Abstract The International Conference on Harmonization (ICH) M7 guideline allows the use of in silico approaches for predicting Ames mutagenicity for the initial assessment of impurities in pharmaceuticals. This is the first international guideline that addresses the use of quantitative structure–activity relationship (QSAR) models in lieu of actual toxicological studies for human health assessment. Therefore, QSAR models for Ames mutagenicity now require higher predictive power for identifying mutagenic chemicals. To increase the predictive power of QSAR models, larger experimental datasets from reliable sources are required. The Division of Genetics and Mutagenesis, National Institute of Health Sciences (DGM/NIHS) of Japan recently established a unique proprietary Ames mutagenicity database containing 12140 new chemicals that have not been previously used for developing QSAR models. The DGM/NIHS provided this Ames database to QSAR vendors to validate and improve their QSAR tools. The Ames/QSAR International Challenge Project was initiated in 2014 with 12 QSAR vendors testing 17 QSAR tools against these compounds in three phases. We now present the final results. All tools were considerably improved by participation in this project. Most tools achieved >50% sensitivity (positive prediction among all Ames positives) and predictive power (accuracy) was as high as 80%, almost equivalent to the inter-laboratory reproducibility of Ames tests. To further increase the predictive power of QSAR tools, accumulation of additional Ames test data is required as well as re-evaluation of some previous Ames test results. Indeed, some Ames-positive or Ames-negative chemicals may have previously been incorrectly classified because of methodological weakness, resulting in false-positive or false-negative predictions by QSAR tools. These incorrect data hamper prediction and are a source of noise in the development of QSAR models. It is thus essential to establish a large benchmark database consisting only of well-validated Ames test results to build more accurate QSAR models.

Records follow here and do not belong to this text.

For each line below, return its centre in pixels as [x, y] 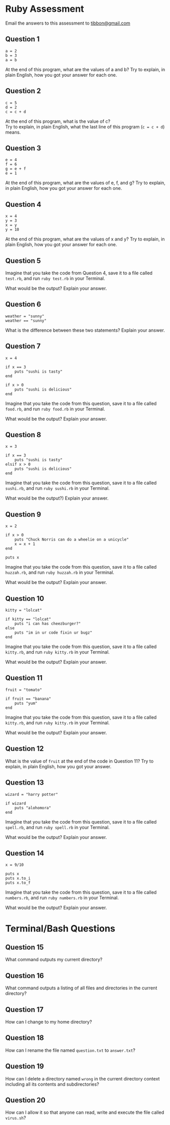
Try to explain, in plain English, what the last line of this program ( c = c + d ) [85, 126]
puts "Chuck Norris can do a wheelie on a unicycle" [72, 540]
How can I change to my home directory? [49, 1022]
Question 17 [25, 1010]
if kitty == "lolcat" [28, 619]
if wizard [16, 803]
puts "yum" [26, 703]
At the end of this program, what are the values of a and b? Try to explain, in [85, 69]
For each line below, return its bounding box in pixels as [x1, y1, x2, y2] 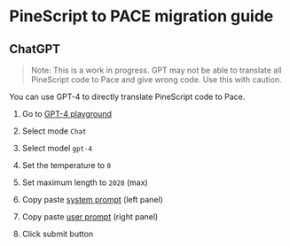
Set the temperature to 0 [21, 160, 112, 170]
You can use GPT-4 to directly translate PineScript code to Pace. [9, 91, 246, 102]
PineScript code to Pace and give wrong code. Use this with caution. [30, 74, 282, 85]
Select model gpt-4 [21, 143, 93, 153]
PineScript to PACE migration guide [9, 6, 274, 27]
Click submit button [21, 228, 94, 239]
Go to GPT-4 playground [21, 109, 113, 119]
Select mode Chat [21, 126, 87, 136]
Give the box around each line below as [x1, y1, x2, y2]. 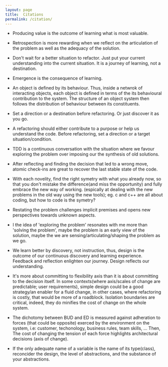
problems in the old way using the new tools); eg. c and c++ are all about [12, 192, 163, 198]
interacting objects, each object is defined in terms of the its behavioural [12, 90, 162, 96]
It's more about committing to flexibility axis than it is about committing [12, 273, 158, 279]
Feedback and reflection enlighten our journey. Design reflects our [12, 258, 149, 264]
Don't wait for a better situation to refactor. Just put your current [12, 55, 145, 61]
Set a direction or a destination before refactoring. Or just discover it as [12, 110, 159, 116]
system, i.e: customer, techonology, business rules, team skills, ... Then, [12, 325, 161, 331]
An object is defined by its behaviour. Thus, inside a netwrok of [12, 85, 143, 91]
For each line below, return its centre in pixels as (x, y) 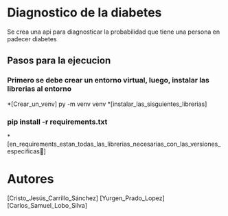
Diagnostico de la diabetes (84, 13)
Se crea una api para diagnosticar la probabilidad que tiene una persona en (114, 32)
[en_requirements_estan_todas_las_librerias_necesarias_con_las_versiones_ (114, 144)
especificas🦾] (26, 151)
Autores (31, 179)
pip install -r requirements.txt (57, 122)
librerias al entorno (39, 89)
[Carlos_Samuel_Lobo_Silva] (47, 205)
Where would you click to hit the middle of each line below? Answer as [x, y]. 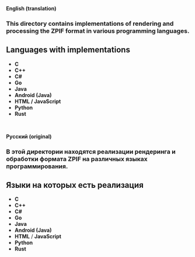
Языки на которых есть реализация [75, 185]
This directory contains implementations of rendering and [90, 23]
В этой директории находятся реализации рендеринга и [91, 152]
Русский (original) [29, 136]
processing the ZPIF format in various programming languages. [98, 30]
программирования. [37, 166]
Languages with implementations [68, 50]
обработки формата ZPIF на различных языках [77, 159]
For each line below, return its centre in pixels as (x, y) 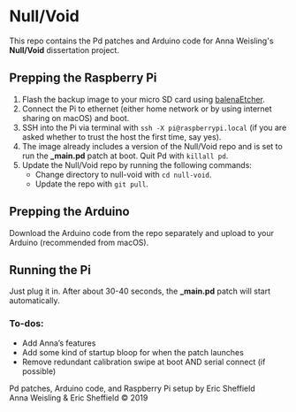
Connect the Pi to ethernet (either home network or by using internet (147, 109)
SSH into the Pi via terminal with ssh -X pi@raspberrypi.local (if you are (154, 127)
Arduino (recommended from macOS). (79, 242)
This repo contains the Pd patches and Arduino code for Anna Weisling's (141, 41)
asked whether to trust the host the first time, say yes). (121, 137)
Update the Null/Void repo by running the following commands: (137, 164)
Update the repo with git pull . (91, 184)
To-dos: (27, 324)
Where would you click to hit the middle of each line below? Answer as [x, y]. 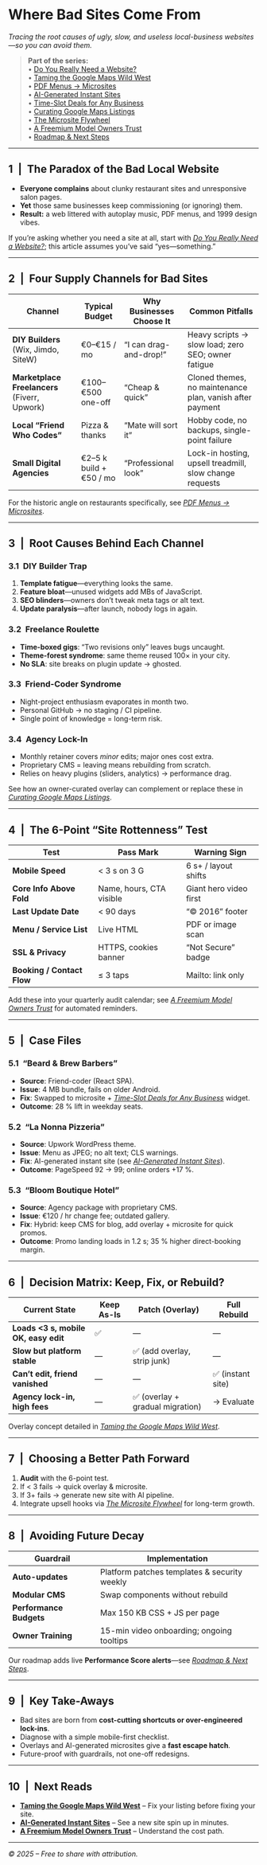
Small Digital [37, 463]
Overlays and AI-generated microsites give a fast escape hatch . [125, 1746]
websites [239, 37]
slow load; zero [216, 344]
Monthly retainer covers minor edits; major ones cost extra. [117, 757]
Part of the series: [58, 61]
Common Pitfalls [221, 311]
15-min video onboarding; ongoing [166, 1630]
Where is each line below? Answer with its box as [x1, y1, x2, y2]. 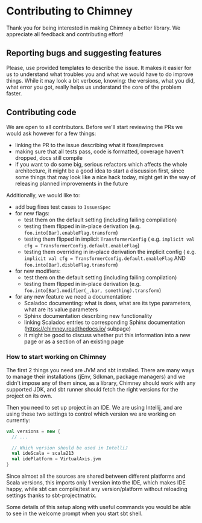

Extending (Q)SARs to incorporate proprietary knowledge for regulatory purposes: is aromatic N-oxide a structural alert for predicting DNA-reactive mutagenicity?*

(Quantitative) structure-activity relationship or (Q)SAR predictions of DNA-reactive mutagenicity are important to support both the design of new chemicals and the assessment of impurities, degradants, metabolites, extractables and leachables, as well as existing chemicals. Aromatic N-oxides represent a class of compounds that are often considered alerting for mutagenicity yet the scientific rationale of this structural alert is not clear and has been questioned. Because aromatic N-oxide-containing compounds may be encountered as impurities, degradants and metabolites, it is important to accurately predict mutagenicity of this chemical class. This article analysed a series of publicly available aromatic N-oxide data in search of supporting information. The article also used a previously developed structure-activity relationship (SAR) fingerprint methodology where a series of aromatic N-oxide substructures was generated and matched against public and proprietary databases, including pharmaceutical data. An assessment of the number of mutagenic and non-mutagenic compounds matching each substructure across all sources was used to understand whether the general class or any specific subclasses appear to lead to mutagenicity. This analysis resulted in a downgrade of the general aromatic N-oxide alert. However, it was determined there were enough public and proprietary data to assign the quindioxin and related chemicals as well as benzo[c][1,2,5]oxadiazole 1-oxide subclasses as alerts. The overall results of this analysis were incorporated into Leadscopes expert-rule-based model to enhance its predictive accuracy.